Manger B, Hardy K J, Weiss A, Stobo J D
J Clin Invest. 1986 May;77(5):1501-6. doi: 10.1172/JCI112464.
Different T cell lines, which can be induced to secrete interleukin 2 (IL-2) in vitro, were used to dissect the effect of cyclosporin A (CsA). The T leukemia cell Jurkat requires an increase in cytoplasmic calcium concentration ([Ca++]i) and phorbol myristate acetate (PMA) for the induction of IL-2 production, which is completely blocked by CsA. Another T cell line, HUT 78, also produces IL-2 in response to a rise in [Ca++]i and PMA; however, in HUT 78, PMA alone induces low levels of IL-2 production that is not blocked by CsA. After treatment with 5-azacytidine, HUT 78 cells produced maximal levels of IL-2 in response to PMA alone without requiring [Ca++]i increasing stimuli. In these cells no inhibitory effect of CsA on PMA-induced activation could be demonstrated. In addition, CsA does not inhibit PMA-induced translocation of protein kinase C. These data suggest that CsA does not globally inhibit IL-2 gene expression, but rather interferes with signaling events of T cell activation.

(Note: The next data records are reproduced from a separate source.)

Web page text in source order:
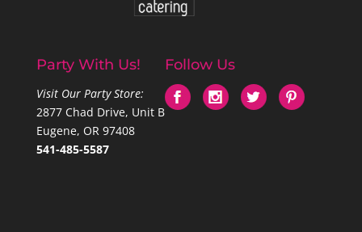
Party With Us!
Visit Our Party Store:
2877 Chad Drive, Unit B
Eugene, OR 97408
541-485-5587
Follow Us

不同的T细胞系,它们在体外可被诱导分泌白细胞介素2(IL-2),被用于剖析环孢菌素A(CsA)的作用。T白血病细胞Jurkat需要细胞质钙浓度([Ca++]i)升高以及佛波酯(PMA)来诱导IL-2的产生,而这一过程完全被CsA阻断。另一个T细胞系HUT 78,同样会响应[Ca++]i升高和PMA产生IL-2;然而,在HUT 78中,单独的PMA可诱导产生低水平的IL-2,且不受CsA的阻断。用5-氮杂胞苷处理后,HUT 78细胞仅对PMA产生最大水平的IL-2,而无需[Ca++]i升高刺激。在这些细胞中,未证实CsA对PMA诱导的激活有抑制作用。此外,CsA不抑制PMA诱导的蛋白激酶C易位。这些数据表明,CsA并非全面抑制IL-2基因表达,而是干扰T细胞激活的信号事件。